Problem to solve: Write the entries below out again exactly, but skip the pictures.

Supplied data:
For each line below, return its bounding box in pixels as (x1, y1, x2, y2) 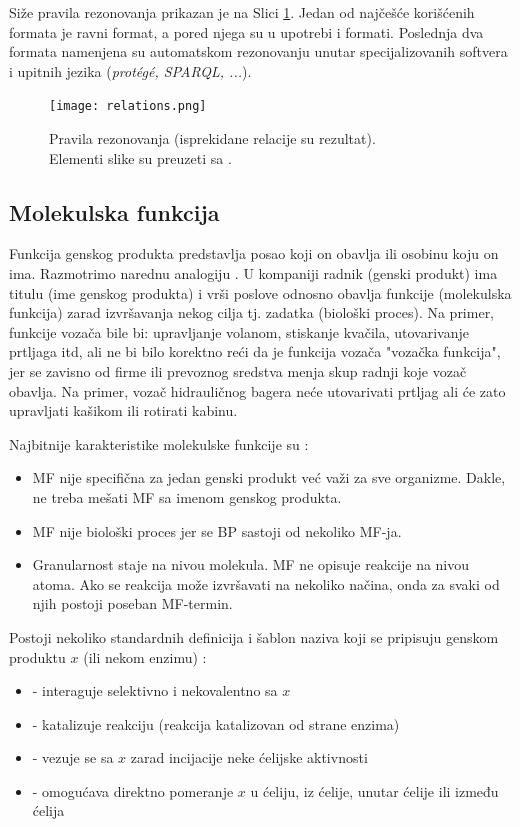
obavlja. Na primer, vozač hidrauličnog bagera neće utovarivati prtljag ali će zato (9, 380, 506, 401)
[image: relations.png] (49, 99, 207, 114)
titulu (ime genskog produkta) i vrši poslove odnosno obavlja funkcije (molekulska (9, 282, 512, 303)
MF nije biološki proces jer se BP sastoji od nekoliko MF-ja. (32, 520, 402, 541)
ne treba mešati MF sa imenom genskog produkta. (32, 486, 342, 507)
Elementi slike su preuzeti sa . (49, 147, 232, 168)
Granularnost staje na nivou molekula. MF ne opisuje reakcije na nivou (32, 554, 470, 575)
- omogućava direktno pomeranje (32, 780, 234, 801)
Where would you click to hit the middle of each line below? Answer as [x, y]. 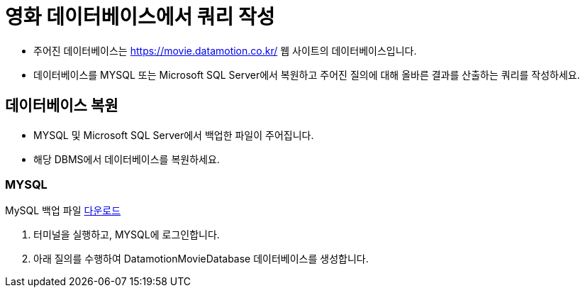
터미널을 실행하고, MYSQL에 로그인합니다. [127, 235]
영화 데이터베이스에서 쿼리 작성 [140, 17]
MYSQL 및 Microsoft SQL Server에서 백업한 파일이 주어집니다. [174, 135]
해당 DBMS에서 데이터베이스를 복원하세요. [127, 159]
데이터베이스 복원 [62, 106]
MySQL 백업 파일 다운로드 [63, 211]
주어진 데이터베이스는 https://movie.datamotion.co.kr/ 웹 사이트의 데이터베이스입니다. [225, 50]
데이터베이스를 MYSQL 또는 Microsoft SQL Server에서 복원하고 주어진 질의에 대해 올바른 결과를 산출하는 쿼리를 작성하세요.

Response area:
For each line below, return its bounding box in pixels as (x1, y1, x2, y2) 
obavlja. Na primer, vozač hidrauličnog bagera neće utovarivati prtljag ali će zato (9, 380, 506, 401)
[image: relations.png] (49, 99, 207, 114)
titulu (ime genskog produkta) i vrši poslove odnosno obavlja funkcije (molekulska (9, 282, 512, 303)
MF nije biološki proces jer se BP sastoji od nekoliko MF-ja. (32, 520, 402, 541)
ne treba mešati MF sa imenom genskog produkta. (32, 486, 342, 507)
Elementi slike su preuzeti sa . (49, 147, 232, 168)
Granularnost staje na nivou molekula. MF ne opisuje reakcije na nivou (32, 554, 470, 575)
- omogućava direktno pomeranje (32, 780, 234, 801)
Where would you click to hit the middle of each line below? Answer as [x, y]. 
터미널을 실행하고, MYSQL에 로그인합니다. [127, 235]
영화 데이터베이스에서 쿼리 작성 [140, 17]
MYSQL 및 Microsoft SQL Server에서 백업한 파일이 주어집니다. [174, 135]
해당 DBMS에서 데이터베이스를 복원하세요. [127, 159]
데이터베이스 복원 [62, 106]
MySQL 백업 파일 다운로드 [63, 211]
주어진 데이터베이스는 https://movie.datamotion.co.kr/ 웹 사이트의 데이터베이스입니다. [225, 50]
데이터베이스를 MYSQL 또는 Microsoft SQL Server에서 복원하고 주어진 질의에 대해 올바른 결과를 산출하는 쿼리를 작성하세요.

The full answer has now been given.